Problem to solve | Keep the wording of every entry intact in your copy, and omit the pictures.

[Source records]
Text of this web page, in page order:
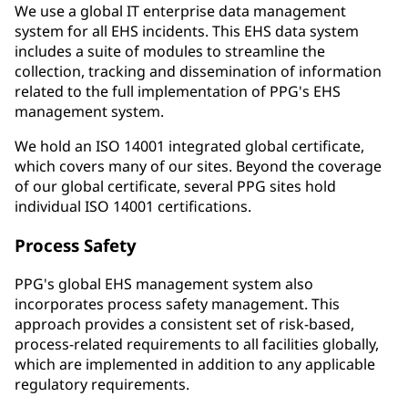
We use a global IT enterprise data management
system for all EHS incidents. This EHS data system
includes a suite of modules to streamline the
collection, tracking and dissemination of information
related to the full implementation of PPG's EHS
management system.
We hold an ISO 14001 integrated global certificate,
which covers many of our sites. Beyond the coverage
of our global certificate, several PPG sites hold
individual ISO 14001 certifications.
Process Safety
PPG's global EHS management system also
incorporates process safety management. This
approach provides a consistent set of risk-based,
process-related requirements to all facilities globally,
which are implemented in addition to any applicable
regulatory requirements.
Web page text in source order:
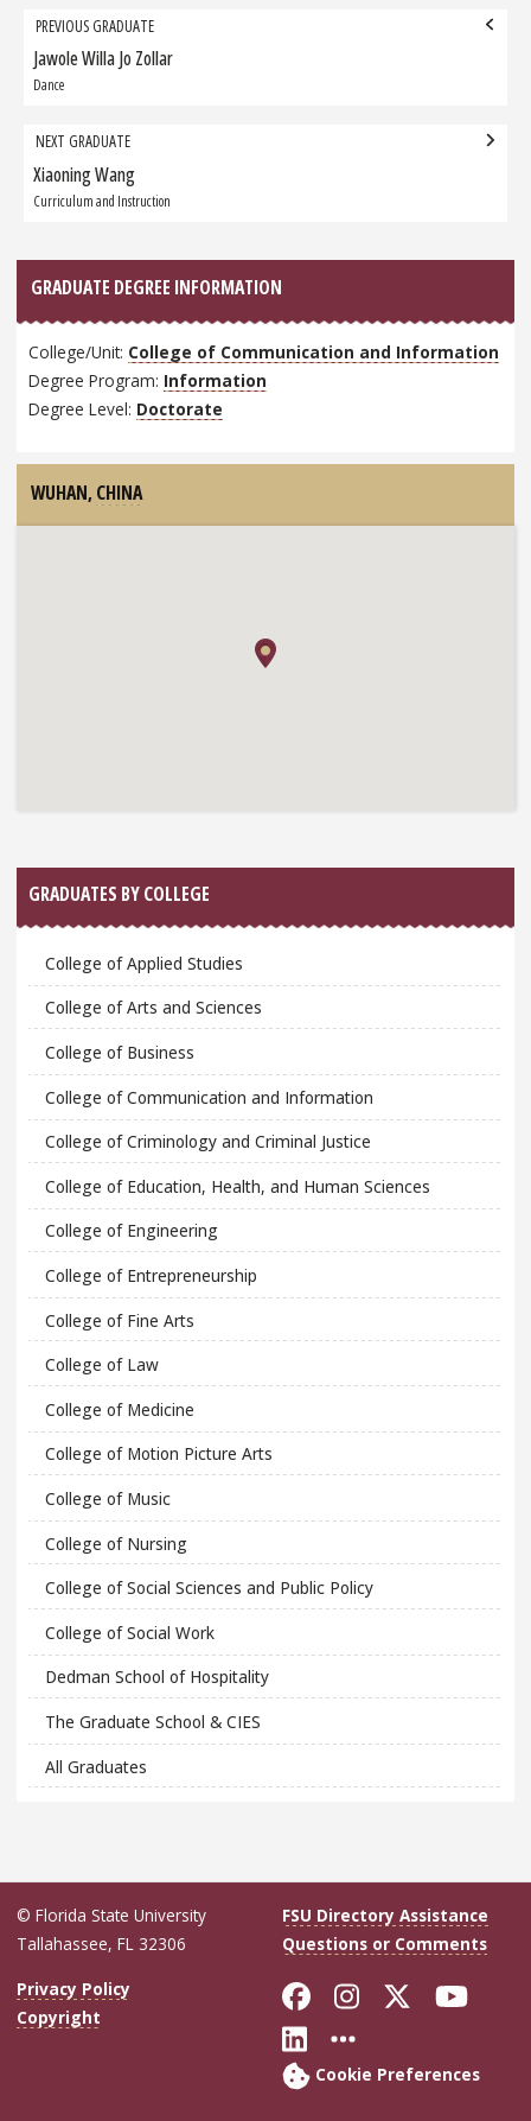
Grad
navigation
PREVIOUS GRADUATE
Previous
Graduate:
Jawole Willa Jo Zollar
Dance
NEXT GRADUATE
Next
Graduate:
Xiaoning Wang
Curriculum and Instruction
GRADUATE DEGREE INFORMATION
College/Unit: College of Communication and Information
Degree Program: Information
Degree Level: Doctorate
WUHAN, CHINA
GRADUATES BY COLLEGE
College of Applied Studies
College of Arts and Sciences
College of Business
College of Communication and Information
College of Criminology and Criminal Justice
College of Education, Health, and Human Sciences
College of Engineering
College of Entrepreneurship
College of Fine Arts
College of Law
College of Medicine
College of Motion Picture Arts
College of Music
College of Nursing
College of Social Sciences and Public Policy
College of Social Work
Dedman School of Hospitality
The Graduate School & CIES
All Graduates
© Florida State University
Tallahassee, FL 32306
FSU Directory Assistance
Questions or Comments
Privacy Policy
Copyright
Like Florida
FollowFollow
Connect with
More FSU
Cookie Preferences

Task answer |
Text of this web page, in page order:
We use a global IT enterprise data management
system for all EHS incidents. This EHS data system
includes a suite of modules to streamline the
collection, tracking and dissemination of information
related to the full implementation of PPG's EHS
management system.
We hold an ISO 14001 integrated global certificate,
which covers many of our sites. Beyond the coverage
of our global certificate, several PPG sites hold
individual ISO 14001 certifications.
Process Safety
PPG's global EHS management system also
incorporates process safety management. This
approach provides a consistent set of risk-based,
process-related requirements to all facilities globally,
which are implemented in addition to any applicable
regulatory requirements.
Web page text in source order:
Grad
navigation
PREVIOUS GRADUATE
Previous
Graduate:
Jawole Willa Jo Zollar
Dance
NEXT GRADUATE
Next
Graduate:
Xiaoning Wang
Curriculum and Instruction
GRADUATE DEGREE INFORMATION
College/Unit: College of Communication and Information
Degree Program: Information
Degree Level: Doctorate
WUHAN, CHINA
GRADUATES BY COLLEGE
College of Applied Studies
College of Arts and Sciences
College of Business
College of Communication and Information
College of Criminology and Criminal Justice
College of Education, Health, and Human Sciences
College of Engineering
College of Entrepreneurship
College of Fine Arts
College of Law
College of Medicine
College of Motion Picture Arts
College of Music
College of Nursing
College of Social Sciences and Public Policy
College of Social Work
Dedman School of Hospitality
The Graduate School & CIES
All Graduates
© Florida State University
Tallahassee, FL 32306
FSU Directory Assistance
Questions or Comments
Privacy Policy
Copyright
Like Florida
FollowFollow
Connect with
More FSU
Cookie Preferences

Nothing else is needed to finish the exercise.